◆ AIM OF THE EXERCISE
Please give back only the lines below from the one containing "tactical control" to the one containing "Paxus's blog", each repeated word for word, both ends included.

◆ DATA EXCERPTS
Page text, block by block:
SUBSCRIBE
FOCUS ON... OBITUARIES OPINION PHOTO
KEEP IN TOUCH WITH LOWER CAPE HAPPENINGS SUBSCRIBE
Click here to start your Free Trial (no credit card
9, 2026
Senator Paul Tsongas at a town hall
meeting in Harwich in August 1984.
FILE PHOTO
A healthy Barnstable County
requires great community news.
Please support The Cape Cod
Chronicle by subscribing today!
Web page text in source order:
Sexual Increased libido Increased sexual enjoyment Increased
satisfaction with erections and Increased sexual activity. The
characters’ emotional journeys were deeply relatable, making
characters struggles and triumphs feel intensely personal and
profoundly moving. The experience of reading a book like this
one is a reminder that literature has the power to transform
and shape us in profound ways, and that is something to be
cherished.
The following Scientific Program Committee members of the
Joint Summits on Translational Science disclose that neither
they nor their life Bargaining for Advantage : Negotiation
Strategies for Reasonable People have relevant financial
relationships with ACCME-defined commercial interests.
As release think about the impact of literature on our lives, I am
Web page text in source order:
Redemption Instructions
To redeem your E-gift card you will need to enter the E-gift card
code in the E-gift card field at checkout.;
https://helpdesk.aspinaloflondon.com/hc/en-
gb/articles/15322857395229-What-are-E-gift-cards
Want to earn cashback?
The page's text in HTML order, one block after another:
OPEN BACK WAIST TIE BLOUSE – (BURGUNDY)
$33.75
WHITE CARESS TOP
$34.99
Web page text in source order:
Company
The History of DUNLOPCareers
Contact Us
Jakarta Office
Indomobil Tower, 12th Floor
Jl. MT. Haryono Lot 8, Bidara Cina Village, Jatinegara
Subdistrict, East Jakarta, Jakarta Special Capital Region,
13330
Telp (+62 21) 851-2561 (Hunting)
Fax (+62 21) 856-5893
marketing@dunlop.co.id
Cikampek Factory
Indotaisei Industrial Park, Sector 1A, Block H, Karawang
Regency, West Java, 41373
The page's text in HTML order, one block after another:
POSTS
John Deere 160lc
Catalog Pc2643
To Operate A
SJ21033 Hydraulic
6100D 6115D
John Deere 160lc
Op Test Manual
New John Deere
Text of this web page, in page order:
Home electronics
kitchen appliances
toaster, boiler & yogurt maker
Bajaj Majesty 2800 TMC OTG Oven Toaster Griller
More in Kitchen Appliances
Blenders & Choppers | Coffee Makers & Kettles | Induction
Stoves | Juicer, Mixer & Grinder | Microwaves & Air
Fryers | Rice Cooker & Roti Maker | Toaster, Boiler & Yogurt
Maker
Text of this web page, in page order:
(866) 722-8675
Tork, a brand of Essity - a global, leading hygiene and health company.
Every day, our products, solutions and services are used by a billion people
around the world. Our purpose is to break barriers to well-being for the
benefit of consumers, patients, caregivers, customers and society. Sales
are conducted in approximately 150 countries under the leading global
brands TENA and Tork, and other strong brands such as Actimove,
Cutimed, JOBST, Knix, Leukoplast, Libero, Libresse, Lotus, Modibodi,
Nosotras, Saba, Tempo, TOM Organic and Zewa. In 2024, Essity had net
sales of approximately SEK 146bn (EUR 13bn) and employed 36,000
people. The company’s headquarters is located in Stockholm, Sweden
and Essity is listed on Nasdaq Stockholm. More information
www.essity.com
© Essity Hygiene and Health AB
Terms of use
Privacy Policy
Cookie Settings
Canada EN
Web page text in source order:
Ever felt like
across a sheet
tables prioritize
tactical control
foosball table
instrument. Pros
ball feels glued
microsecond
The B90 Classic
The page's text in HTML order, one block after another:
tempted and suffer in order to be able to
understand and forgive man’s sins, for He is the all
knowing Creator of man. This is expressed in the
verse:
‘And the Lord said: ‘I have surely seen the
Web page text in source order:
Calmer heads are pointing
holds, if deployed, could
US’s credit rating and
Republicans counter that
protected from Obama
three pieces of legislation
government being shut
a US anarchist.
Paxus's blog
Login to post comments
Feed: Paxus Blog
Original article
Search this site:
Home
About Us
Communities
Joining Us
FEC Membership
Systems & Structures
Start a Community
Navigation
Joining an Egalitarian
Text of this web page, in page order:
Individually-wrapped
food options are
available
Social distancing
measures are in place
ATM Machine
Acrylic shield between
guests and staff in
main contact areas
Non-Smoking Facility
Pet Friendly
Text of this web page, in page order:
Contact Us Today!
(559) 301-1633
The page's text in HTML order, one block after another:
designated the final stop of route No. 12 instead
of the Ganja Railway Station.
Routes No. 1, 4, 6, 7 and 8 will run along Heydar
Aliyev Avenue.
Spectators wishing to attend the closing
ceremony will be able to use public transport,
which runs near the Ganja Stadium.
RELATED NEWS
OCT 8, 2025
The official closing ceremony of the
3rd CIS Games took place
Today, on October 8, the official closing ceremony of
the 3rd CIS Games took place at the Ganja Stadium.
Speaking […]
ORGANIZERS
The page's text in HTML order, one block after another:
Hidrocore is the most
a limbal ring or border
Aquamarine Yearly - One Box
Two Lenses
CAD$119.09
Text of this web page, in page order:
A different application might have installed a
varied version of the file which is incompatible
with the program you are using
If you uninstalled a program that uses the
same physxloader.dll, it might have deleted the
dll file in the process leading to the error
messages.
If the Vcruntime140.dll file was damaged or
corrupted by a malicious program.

◆ ANSWER SECTION
tactical control
foosball table
instrument. Pros
ball feels glued
microsecond
The B90 Classic
The page's text in HTML order, one block after another:
tempted and suffer in order to be able to
understand and forgive man’s sins, for He is the all
knowing Creator of man. This is expressed in the
verse:
‘And the Lord said: ‘I have surely seen the
Web page text in source order:
Calmer heads are pointing
holds, if deployed, could
US’s credit rating and
Republicans counter that
protected from Obama
three pieces of legislation
government being shut
a US anarchist.
Paxus's blog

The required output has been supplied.